Data for processing>
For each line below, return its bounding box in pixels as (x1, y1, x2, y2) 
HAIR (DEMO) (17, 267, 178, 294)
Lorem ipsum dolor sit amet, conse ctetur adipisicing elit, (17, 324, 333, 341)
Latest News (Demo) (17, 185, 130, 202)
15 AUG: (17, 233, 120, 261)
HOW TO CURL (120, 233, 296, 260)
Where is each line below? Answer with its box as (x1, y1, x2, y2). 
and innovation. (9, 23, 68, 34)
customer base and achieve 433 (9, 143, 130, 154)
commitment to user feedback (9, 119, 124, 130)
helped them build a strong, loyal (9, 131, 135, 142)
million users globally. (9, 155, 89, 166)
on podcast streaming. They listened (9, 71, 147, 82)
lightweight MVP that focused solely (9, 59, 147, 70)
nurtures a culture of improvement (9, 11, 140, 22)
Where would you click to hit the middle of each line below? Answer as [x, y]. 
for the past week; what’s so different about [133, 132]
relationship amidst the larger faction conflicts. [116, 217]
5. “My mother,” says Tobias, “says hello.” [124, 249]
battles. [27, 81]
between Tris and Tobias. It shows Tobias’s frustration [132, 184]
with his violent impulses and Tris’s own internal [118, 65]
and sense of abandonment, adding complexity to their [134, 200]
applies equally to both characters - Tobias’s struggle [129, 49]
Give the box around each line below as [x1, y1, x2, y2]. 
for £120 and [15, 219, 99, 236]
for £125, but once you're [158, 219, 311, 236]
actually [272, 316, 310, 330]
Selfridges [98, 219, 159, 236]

==

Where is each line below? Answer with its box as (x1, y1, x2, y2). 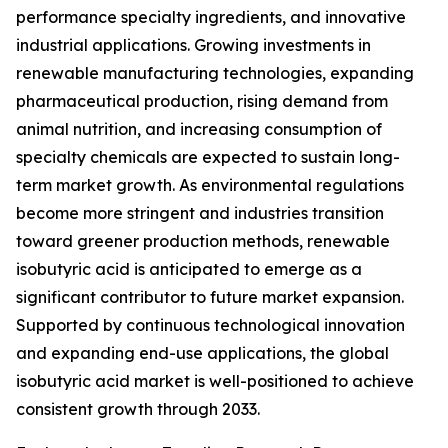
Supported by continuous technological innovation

Exercise aim> Your task is to restate, word for word, only those lines above that fall between the line holding "and sense of" and the line holding "Selfridges [98, 219, 159, 236]", inclusive.

Exercise answer>
and sense of abandonment, adding complexity to their [134, 200]
applies equally to both characters - Tobias’s struggle [129, 49]
Give the box around each line below as [x1, y1, x2, y2]. 
for £120 and [15, 219, 99, 236]
for £125, but once you're [158, 219, 311, 236]
actually [272, 316, 310, 330]
Selfridges [98, 219, 159, 236]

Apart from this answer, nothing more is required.